Read this post to the end to learn about Kyber and its services.
Let’s jump right in!
This Kyber review is divided into the following subheadings:
- Kyber Network Overview
- Features Of The Kyber Network
- Kyber Network’s Products & Service
- Kyber Network Crystals (KNC)
- The Kyber Network Community (KyberDAO)
- Projects Supported On The Kyber Network
- How To Use The Kyber Network
- Fees Charged By Kyber Network
- Customer Support & Public Opinion
- Kyber Vs. 0x Protocol
Click on any item above to read its contents immediately.
1. Kyber Network Overview
Kyber Network is a liquidity protocol that enables users to easily convert or exchange digital assets.
It was founded in 2017 by Loi Luu, Yaron Velner, and Victor Tran. The company is based in Singapore.
It was designed to improve user experience beyond what Decentralized exchanges (DEX) has over Centralized Exchanges (CEX).
How do I mean? CEXs have a problem of slow transaction and third party custody.

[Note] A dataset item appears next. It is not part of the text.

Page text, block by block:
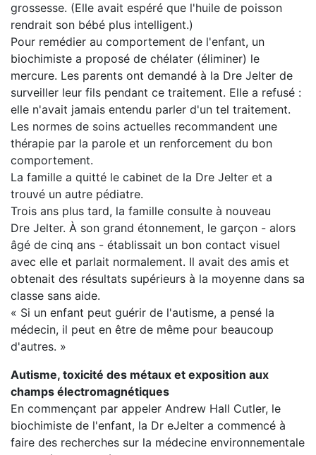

While DEXs try to solve these problems, it is limited by low liquidity and high network fees.
So, Kyber takes care of these limitations by providing users a secure exchange where they can trade their crypto immediately at a lower cost.
Later in this post, I explained how Kyber is able to achieve this.
For now, let’s see the features of the platform.
2. Features Of The Kyber Network
- Swap tokens
- Mobile app
Next, I’ll explain the services available on Kyber network.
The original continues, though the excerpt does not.